EXERCISE - After locating the line with "Gerber Toddler (12+ Months)" in the data that follows, return it and every later line exactly, up to and including the line with "accurate information and".

------ RECORDS SUPPLIED

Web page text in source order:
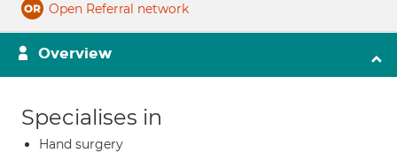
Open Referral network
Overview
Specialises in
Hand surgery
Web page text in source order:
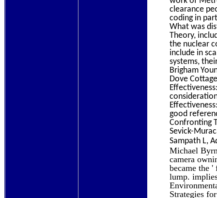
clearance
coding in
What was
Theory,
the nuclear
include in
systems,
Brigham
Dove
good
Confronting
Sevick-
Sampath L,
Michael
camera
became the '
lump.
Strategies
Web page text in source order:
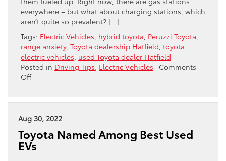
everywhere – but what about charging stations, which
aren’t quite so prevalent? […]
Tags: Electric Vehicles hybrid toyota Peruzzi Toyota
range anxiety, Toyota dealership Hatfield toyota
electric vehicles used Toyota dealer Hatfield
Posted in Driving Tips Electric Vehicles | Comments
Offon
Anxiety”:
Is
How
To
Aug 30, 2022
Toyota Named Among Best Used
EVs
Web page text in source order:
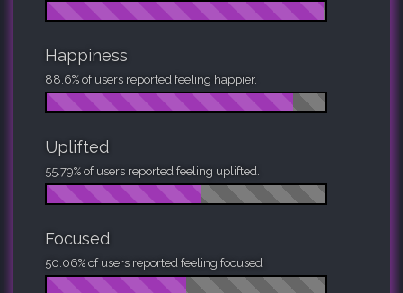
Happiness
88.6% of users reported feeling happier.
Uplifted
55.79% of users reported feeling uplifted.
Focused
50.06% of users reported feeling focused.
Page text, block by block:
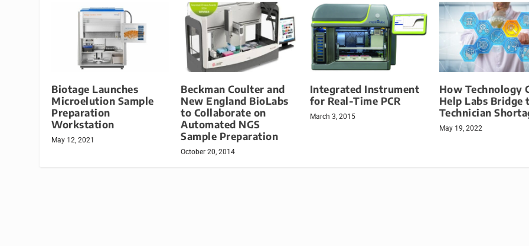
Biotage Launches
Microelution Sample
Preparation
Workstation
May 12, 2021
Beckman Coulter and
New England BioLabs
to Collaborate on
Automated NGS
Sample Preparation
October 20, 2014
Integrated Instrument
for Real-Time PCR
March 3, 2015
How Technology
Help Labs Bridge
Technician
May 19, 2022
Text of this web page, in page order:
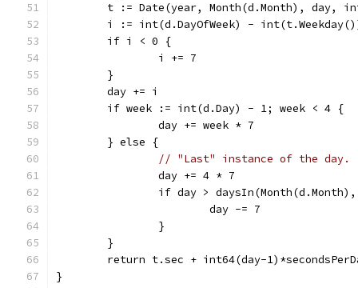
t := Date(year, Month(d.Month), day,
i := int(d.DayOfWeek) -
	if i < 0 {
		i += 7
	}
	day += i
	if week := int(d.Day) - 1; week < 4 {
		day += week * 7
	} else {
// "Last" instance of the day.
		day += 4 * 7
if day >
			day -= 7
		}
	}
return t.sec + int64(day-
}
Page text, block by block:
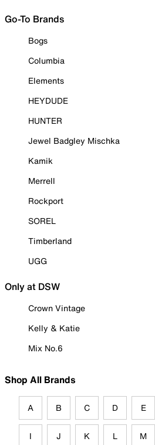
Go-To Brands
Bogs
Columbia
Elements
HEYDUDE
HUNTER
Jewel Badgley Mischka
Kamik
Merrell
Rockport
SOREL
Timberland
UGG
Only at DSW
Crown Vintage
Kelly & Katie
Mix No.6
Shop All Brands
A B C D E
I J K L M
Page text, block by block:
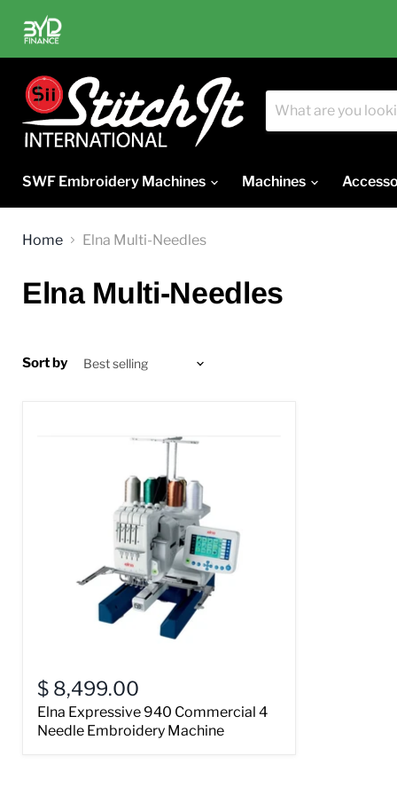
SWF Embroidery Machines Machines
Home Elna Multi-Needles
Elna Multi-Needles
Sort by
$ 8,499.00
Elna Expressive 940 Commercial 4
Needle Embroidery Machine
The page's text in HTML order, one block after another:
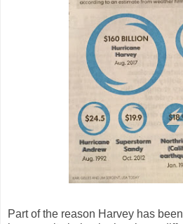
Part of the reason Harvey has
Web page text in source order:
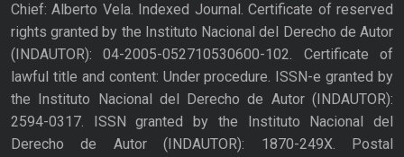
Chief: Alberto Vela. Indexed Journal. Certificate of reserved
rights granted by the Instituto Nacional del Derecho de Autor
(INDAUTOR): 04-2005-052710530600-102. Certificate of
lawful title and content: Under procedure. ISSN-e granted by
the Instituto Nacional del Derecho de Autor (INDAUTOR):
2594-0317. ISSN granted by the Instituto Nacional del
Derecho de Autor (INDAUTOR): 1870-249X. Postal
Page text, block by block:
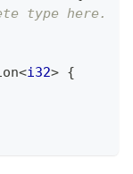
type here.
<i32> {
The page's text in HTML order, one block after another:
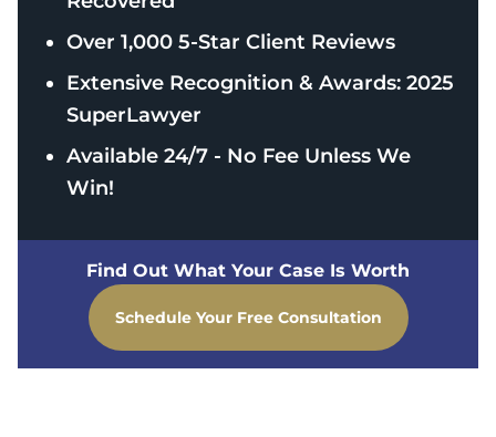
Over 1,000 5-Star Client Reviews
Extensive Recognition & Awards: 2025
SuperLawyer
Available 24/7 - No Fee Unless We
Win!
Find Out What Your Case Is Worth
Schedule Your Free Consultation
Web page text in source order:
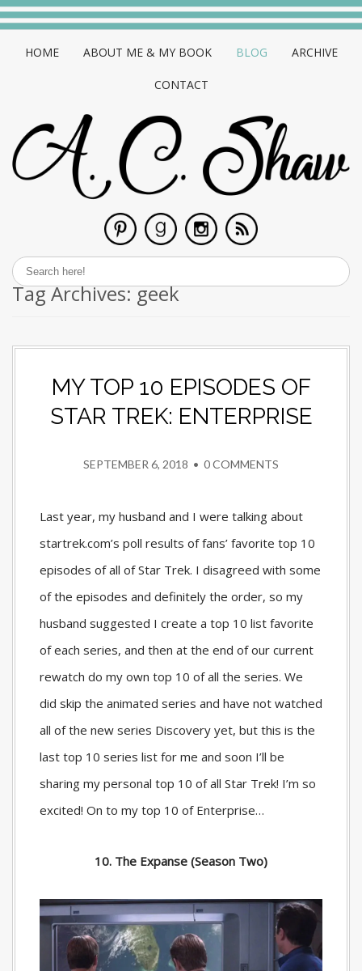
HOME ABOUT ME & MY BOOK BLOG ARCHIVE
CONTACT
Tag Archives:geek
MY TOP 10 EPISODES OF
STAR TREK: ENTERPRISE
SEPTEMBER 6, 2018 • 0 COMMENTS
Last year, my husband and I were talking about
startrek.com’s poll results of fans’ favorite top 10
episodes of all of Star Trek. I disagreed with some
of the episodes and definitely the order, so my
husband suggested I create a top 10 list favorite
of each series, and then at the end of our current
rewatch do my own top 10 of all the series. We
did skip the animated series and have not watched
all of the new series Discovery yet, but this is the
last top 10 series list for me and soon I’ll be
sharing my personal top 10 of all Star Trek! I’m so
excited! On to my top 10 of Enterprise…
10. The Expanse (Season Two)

------------
------ RECORDS SUPPLIED

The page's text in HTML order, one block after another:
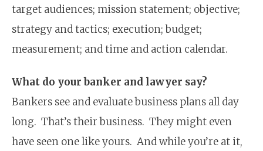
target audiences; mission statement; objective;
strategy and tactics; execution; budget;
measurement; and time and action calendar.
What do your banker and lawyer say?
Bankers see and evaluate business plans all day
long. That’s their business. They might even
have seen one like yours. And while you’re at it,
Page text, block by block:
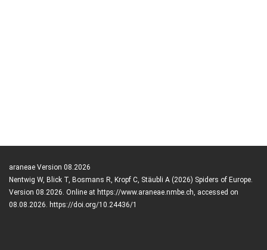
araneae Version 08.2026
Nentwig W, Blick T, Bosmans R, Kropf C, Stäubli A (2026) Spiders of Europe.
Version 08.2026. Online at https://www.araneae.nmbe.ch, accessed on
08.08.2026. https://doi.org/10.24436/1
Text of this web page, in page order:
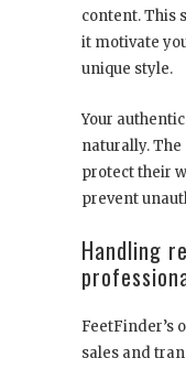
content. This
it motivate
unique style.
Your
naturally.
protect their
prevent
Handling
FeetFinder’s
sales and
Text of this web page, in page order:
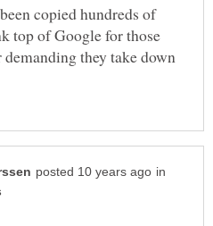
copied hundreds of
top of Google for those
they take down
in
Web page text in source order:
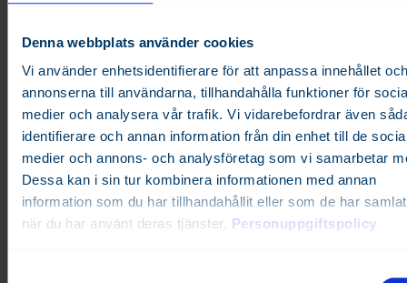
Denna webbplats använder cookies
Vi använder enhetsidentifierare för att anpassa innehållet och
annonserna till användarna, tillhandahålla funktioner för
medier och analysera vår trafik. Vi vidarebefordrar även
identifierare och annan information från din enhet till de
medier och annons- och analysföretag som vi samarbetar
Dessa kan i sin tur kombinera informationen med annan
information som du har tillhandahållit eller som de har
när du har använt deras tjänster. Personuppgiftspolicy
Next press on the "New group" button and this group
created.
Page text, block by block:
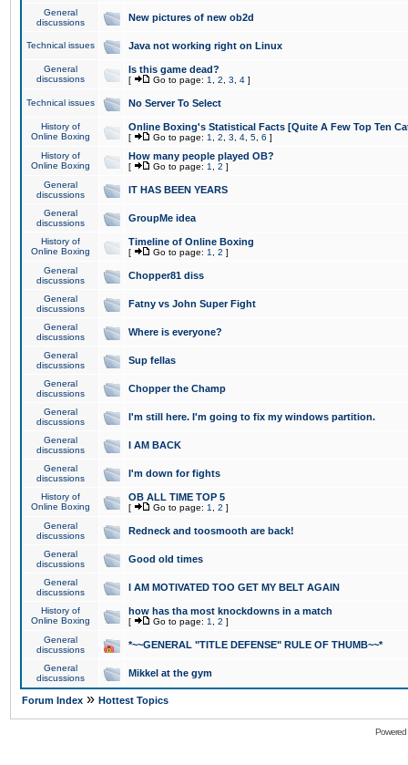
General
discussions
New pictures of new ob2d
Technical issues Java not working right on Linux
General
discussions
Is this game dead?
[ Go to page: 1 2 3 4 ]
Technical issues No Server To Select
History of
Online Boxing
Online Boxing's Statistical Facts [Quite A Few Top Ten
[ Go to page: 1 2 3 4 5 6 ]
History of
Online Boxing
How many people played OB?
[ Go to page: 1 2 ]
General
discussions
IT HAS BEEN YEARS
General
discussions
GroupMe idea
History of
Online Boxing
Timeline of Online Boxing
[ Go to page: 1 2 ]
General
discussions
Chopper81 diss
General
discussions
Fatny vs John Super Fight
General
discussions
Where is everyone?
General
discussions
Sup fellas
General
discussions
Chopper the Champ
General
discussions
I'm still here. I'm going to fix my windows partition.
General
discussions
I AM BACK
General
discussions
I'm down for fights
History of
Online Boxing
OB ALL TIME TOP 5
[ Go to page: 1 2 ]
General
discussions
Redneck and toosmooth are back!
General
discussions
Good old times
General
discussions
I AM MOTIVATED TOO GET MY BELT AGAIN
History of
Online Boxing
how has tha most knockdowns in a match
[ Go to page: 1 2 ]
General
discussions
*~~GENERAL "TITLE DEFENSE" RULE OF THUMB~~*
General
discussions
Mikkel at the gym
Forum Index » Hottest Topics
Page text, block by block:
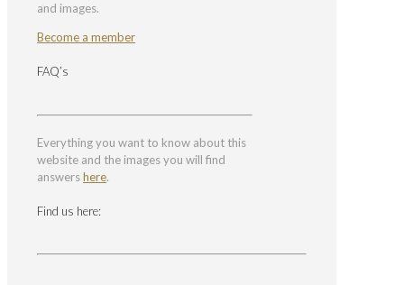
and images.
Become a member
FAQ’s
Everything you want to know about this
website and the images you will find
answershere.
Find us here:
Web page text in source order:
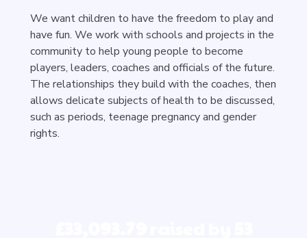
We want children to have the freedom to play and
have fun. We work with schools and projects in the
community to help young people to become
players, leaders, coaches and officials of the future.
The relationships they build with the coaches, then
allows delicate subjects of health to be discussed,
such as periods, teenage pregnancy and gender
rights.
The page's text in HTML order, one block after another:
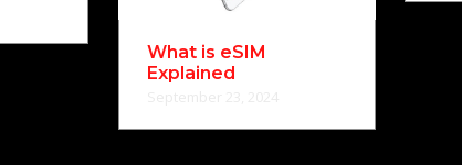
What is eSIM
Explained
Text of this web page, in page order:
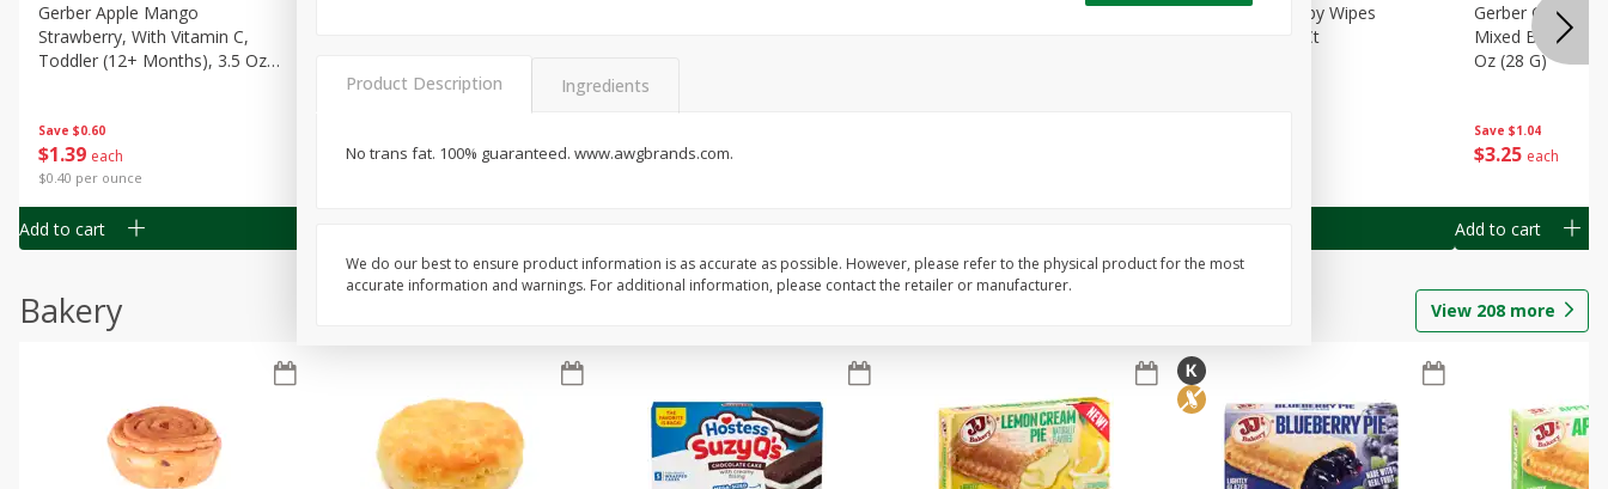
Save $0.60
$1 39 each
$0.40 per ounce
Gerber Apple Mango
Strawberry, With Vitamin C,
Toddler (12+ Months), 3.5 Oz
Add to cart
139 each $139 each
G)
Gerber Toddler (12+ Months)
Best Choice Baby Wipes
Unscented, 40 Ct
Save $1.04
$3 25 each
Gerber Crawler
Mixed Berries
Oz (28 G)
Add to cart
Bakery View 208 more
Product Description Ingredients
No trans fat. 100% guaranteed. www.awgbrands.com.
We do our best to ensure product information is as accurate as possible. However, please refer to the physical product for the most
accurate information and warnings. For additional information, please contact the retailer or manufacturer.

------------

EXERCISE RESULT -
Gerber Toddler (12+ Months)
Best Choice Baby Wipes
Unscented, 40 Ct
Save $1.04
$3 25 each
Gerber Crawler
Mixed Berries
Oz (28 G)
Add to cart
Bakery View 208 more
Product Description Ingredients
No trans fat. 100% guaranteed. www.awgbrands.com.
We do our best to ensure product information is as accurate as possible. However, please refer to the physical product for the most
accurate information and warnings. For additional information, please contact the retailer or manufacturer.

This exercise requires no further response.